- INSTRUCTIONS TO FOLLOW -
If a picture appears, leave it out, and reproduce exactly the lines from the start of the listing below through the one bearing "l a (100, 8)".

+++ EXERCISE DATA

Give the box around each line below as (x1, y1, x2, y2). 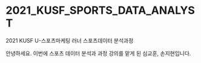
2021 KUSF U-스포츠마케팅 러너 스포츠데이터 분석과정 (5, 37, 134, 44)
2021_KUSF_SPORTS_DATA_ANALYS (5, 4, 195, 17)
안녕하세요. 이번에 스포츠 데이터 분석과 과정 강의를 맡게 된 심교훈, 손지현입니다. (5, 49, 191, 57)
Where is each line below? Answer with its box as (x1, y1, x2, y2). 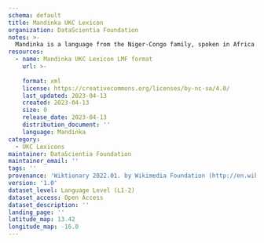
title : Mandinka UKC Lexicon (8, 19, 104, 27)
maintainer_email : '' (8, 158, 79, 165)
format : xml (22, 77, 61, 85)
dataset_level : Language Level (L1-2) (8, 186, 135, 194)
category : (8, 135, 41, 143)
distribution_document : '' (22, 121, 111, 129)
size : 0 (22, 107, 47, 114)
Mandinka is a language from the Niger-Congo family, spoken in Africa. (15, 41, 258, 49)
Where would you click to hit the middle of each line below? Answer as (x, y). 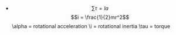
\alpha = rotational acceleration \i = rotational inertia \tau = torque (91, 26)
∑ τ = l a (100, 8)
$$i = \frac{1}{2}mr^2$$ (100, 17)
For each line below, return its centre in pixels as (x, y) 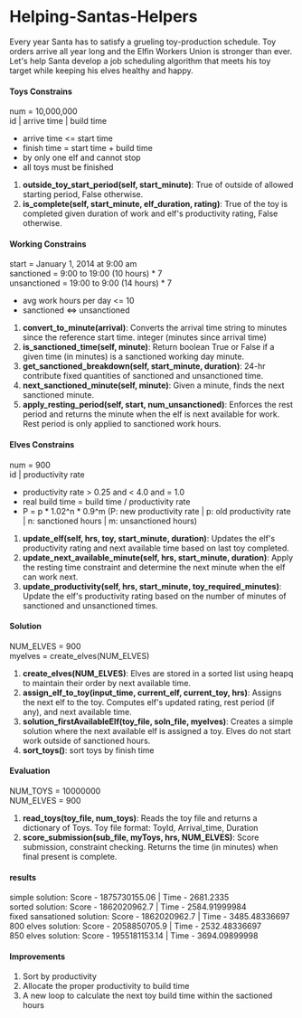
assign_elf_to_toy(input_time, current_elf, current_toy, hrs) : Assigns (152, 693)
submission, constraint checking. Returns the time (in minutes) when (150, 846)
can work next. (50, 577)
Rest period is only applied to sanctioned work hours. (122, 424)
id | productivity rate (47, 474)
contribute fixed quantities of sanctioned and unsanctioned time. (143, 376)
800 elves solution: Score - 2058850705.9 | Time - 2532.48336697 (136, 926)
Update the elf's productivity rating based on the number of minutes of (154, 596)
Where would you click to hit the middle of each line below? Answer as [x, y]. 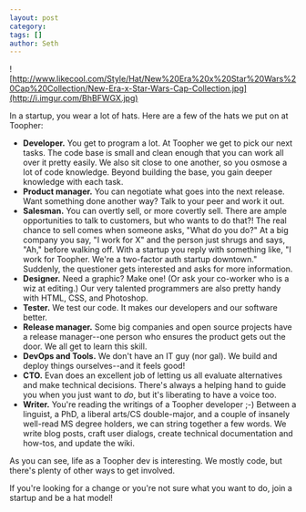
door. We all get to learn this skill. [85, 346]
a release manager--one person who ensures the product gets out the [154, 337]
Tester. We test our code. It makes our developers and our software [150, 308]
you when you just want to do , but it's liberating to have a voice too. [149, 395]
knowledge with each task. [73, 182]
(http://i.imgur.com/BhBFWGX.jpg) [74, 98]
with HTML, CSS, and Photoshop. [85, 298]
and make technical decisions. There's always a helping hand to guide [154, 385]
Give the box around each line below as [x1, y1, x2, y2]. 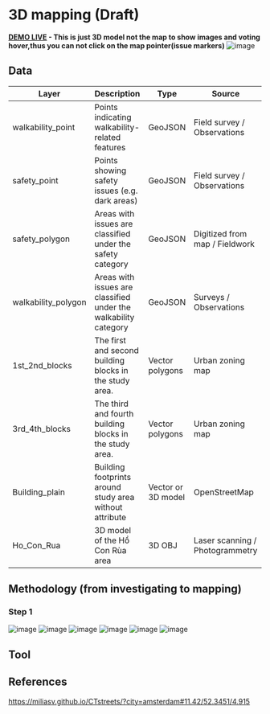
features [94, 142, 126, 153]
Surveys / [194, 291, 231, 302]
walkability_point [12, 121, 76, 133]
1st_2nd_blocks [12, 359, 72, 371]
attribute [94, 511, 127, 523]
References [8, 675, 67, 689]
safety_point [12, 174, 59, 186]
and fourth [94, 408, 134, 419]
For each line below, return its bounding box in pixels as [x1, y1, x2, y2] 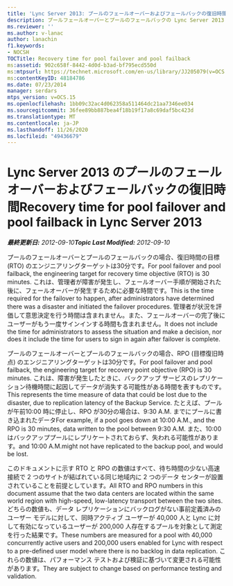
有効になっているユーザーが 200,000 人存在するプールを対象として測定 [19, 522, 223, 531]
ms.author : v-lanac [7, 29, 64, 37]
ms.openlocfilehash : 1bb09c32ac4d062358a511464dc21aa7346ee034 [7, 101, 194, 107]
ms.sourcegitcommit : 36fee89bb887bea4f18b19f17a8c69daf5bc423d [7, 107, 194, 114]
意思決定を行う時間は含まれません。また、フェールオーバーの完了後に [25, 311, 226, 320]
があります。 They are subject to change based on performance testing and [7, 565, 222, 573]
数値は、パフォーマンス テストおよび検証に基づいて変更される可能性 [25, 555, 222, 564]
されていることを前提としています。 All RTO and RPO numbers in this [7, 481, 203, 490]
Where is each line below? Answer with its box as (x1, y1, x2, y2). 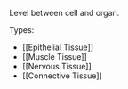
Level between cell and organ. (9, 8, 120, 18)
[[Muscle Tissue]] (21, 52, 87, 61)
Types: (9, 25, 35, 35)
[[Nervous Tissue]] (21, 61, 92, 71)
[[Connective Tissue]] (21, 70, 102, 81)
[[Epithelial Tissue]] (21, 42, 94, 53)
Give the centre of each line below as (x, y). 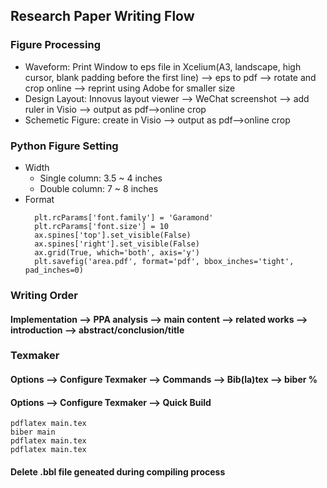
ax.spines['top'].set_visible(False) (113, 235)
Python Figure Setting (64, 146)
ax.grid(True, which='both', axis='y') (117, 252)
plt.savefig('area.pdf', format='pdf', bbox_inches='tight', (164, 261)
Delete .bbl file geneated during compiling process (118, 471)
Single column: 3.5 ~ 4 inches (101, 178)
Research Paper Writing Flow (102, 16)
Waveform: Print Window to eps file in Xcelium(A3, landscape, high (163, 66)
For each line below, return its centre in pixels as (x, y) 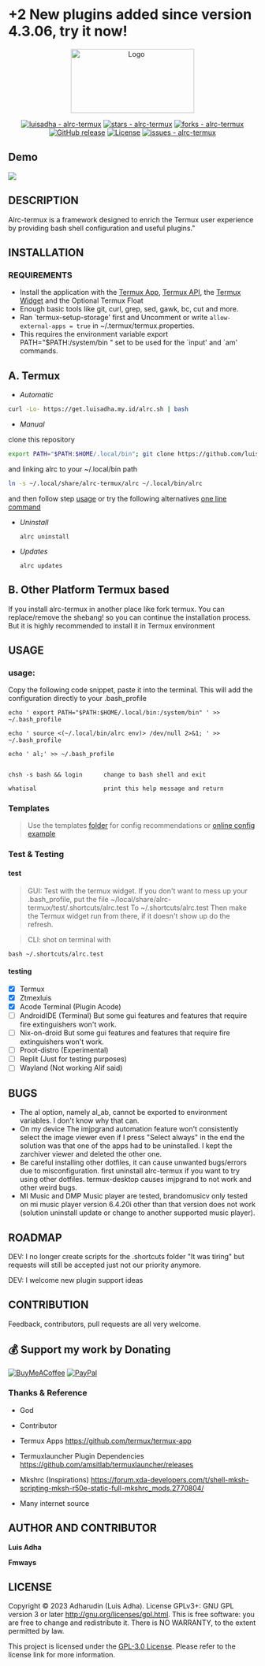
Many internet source (54, 1503)
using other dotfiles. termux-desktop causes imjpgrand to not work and (136, 1180)
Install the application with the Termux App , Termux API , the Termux (130, 293)
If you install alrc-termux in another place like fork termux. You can (116, 609)
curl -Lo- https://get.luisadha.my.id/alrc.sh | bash (99, 409)
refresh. (40, 924)
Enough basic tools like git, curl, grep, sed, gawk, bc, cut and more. (129, 309)
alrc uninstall (45, 537)
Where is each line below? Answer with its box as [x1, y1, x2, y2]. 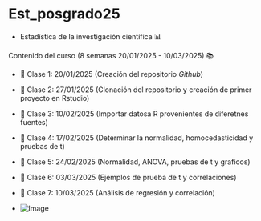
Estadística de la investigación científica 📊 [19, 31, 162, 41]
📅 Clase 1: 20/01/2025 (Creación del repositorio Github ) [19, 69, 203, 78]
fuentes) [19, 117, 48, 127]
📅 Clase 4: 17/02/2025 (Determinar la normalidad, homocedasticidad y [19, 133, 254, 143]
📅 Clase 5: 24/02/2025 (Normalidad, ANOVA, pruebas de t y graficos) [19, 157, 251, 167]
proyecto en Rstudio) [19, 93, 90, 102]
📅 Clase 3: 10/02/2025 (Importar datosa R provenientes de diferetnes [19, 109, 249, 119]
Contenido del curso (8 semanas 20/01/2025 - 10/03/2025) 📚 [8, 50, 214, 60]
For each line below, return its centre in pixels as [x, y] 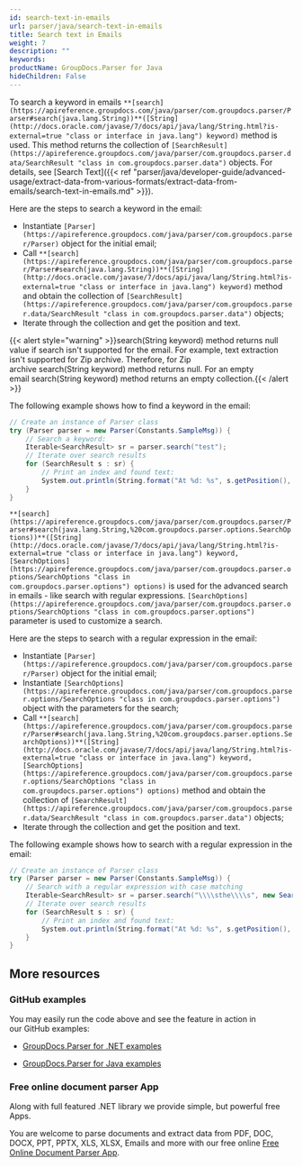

++++++

- REPLY -
Give the box around each line below as (x1, y1, x2, y2). 
2021 KUSF U-스포츠마케팅 러너 스포츠데이터 분석과정 (5, 37, 134, 44)
2021_KUSF_SPORTS_DATA_ANALYS (5, 4, 195, 17)
안녕하세요. 이번에 스포츠 데이터 분석과 과정 강의를 맡게 된 심교훈, 손지현입니다. (5, 49, 191, 57)
Where is each line below? Answer with its box as (x1, y1, x2, y2). 
title : Mandinka UKC Lexicon (8, 19, 104, 27)
maintainer_email : '' (8, 158, 79, 165)
format : xml (22, 77, 61, 85)
dataset_level : Language Level (L1-2) (8, 186, 135, 194)
category : (8, 135, 41, 143)
distribution_document : '' (22, 121, 111, 129)
size : 0 (22, 107, 47, 114)
Mandinka is a language from the Niger-Congo family, spoken in Africa. (15, 41, 258, 49)
Where would you click to hit the middle of each line below? Answer as (x, y). 
\alpha = rotational acceleration \i = rotational inertia \tau = torque (91, 26)
∑ τ = l a (100, 8)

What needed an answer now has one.